Kong: Skull Island marks the triumphant return of King Kong to the theater for the first time since 2005 when Peter Jackson thought it was a good idea for a giant ape to ice skate with a damsel in distress, much to the chagrin of critics and audiences everywhere. This Kong doesn’t have time for ice skating or long walks around New York City because he’s got to protect his home from underground lizard hybrids, birds that can saw a man in half and even humans who feel Kong would look good over their mantle.

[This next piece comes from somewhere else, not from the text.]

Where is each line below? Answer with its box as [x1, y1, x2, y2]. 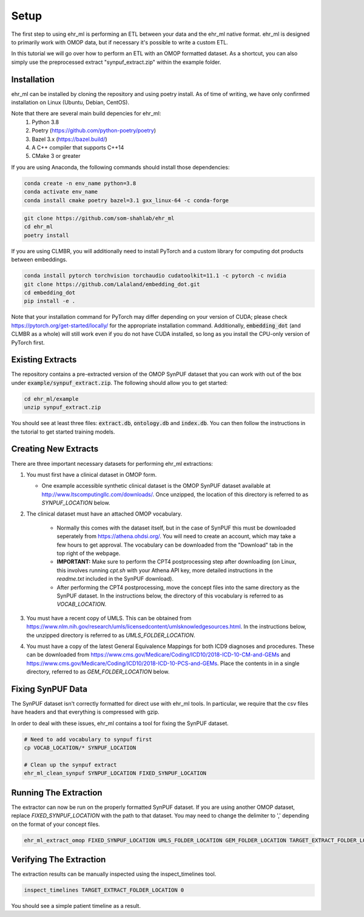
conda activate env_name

Kong: Skull Island is set in the year 1973, or more accurately the very day that America was pulling out from the Vietnam War, and the last chance for secretive agency of Monarch (from Godzilla) and scientist Bill Randa (John Goodman) to talk the U.S. government into a “mapping and navigation” mission on an uncharted and until just recently, unknown island in the South Pacific. Randa recruits a tracker named James Conrad (Tom Hiddleston), photographer Mason Weaver (Brie Larson), and military leader Preston Packard (Samuel L. Jackson) and his fellow soldiers to complete his mission but unknown to everyone but Randa, a giant ape has other plans. After Kong strikes down every helicopter in the squad, the survivors must navigate the dangers of the island to reach their rendezvous point in three days to get off a literal Hell on Earth.

The Good:

  • Kong is king! Not only did the visual effects crew pull off a realistic looking monster film, Kong has never looked better at the cinema. If fans were disappointed in the lack of screen time for Godzilla in the last monster film, fans will appreciate the abundance of screen time Kong has in this film. Kong looks, moves and conveys realistic feelings not seen in prior films. Credit the writers of the film for not making Kong fall in love, which is just ridiculous in previous films, with Larson’s character and by removing the love story, it opens up the film and Kong to what fans really want, Kong being king of the island.
  • Skull Island. Despite Peter Jackson’s effort in his 2005 film that caused Skull Island to look like a cheap Jurassic Park, audiences have never truly seen a good version of Skull Island. Kong changes that to incorporate not only monsters that nightmares are made of, looking at you giant octopus, but also non-threatening animals that would be needed to make the island a working ecosystem. Kong also does a favorable job giving reasoning to the Kong-worshipping tribe that lives on the island and why they worship the giant ape. The film immerses the audience into Skull Island and you won’t want to leave it.
  • The monster battles. If you ignore the first 20 minutes of the film to set the back story of the film, the remaining 100 minutes is nothing but a pure adrenaline rush with numerous battles between a combination of Kong, Skull Island monsters and humans. The film grabs you from the opening battle of Kong versus helicopters (yes, you read that right and it’s amazing) and doesn’t stop till the credits roll on the film. Be warned though, the battles do get bloody and intense quickly.

The Bad:

  • Preston Packard. I love Samuel L. Jackson as much as the next person but at this point in his career, every character he plays is just a caricature of himself or a character in a previous film. The audience learns from Packard’s opening scene that he isn’t ready for the war in Vietnam to be over and is lost if he doesn’t have an enemy to focus his hatred on so Kong becomes that enemy. The character of Packard is a one-note villain and I would have been interested how J.K. Simmons (originally cast in the role) would have played this lost character. Bonus points if you can accurately count how many famous quotes Jackson says from his prior films.

The Middling:

  • The rest of the characters. Hiddleston and Larson do their best with their characters but the dialogue is forced at times and definitely is not Shakespeare. Packard’s soldiers actually do have some background to them and their direction is better than what most characters receive in films with a cast of “unknown” soldiers. The one character that does steal the show is Hank Marlow, played by John C. Reilly, as a World War II soldier shot down in 1944 and living amongst the tribe on the island. Reilly punctuates his dialogue well and is the well-needed comic relief for the film that audiences will grow to enjoy and root for as the film reaches it’s final battle.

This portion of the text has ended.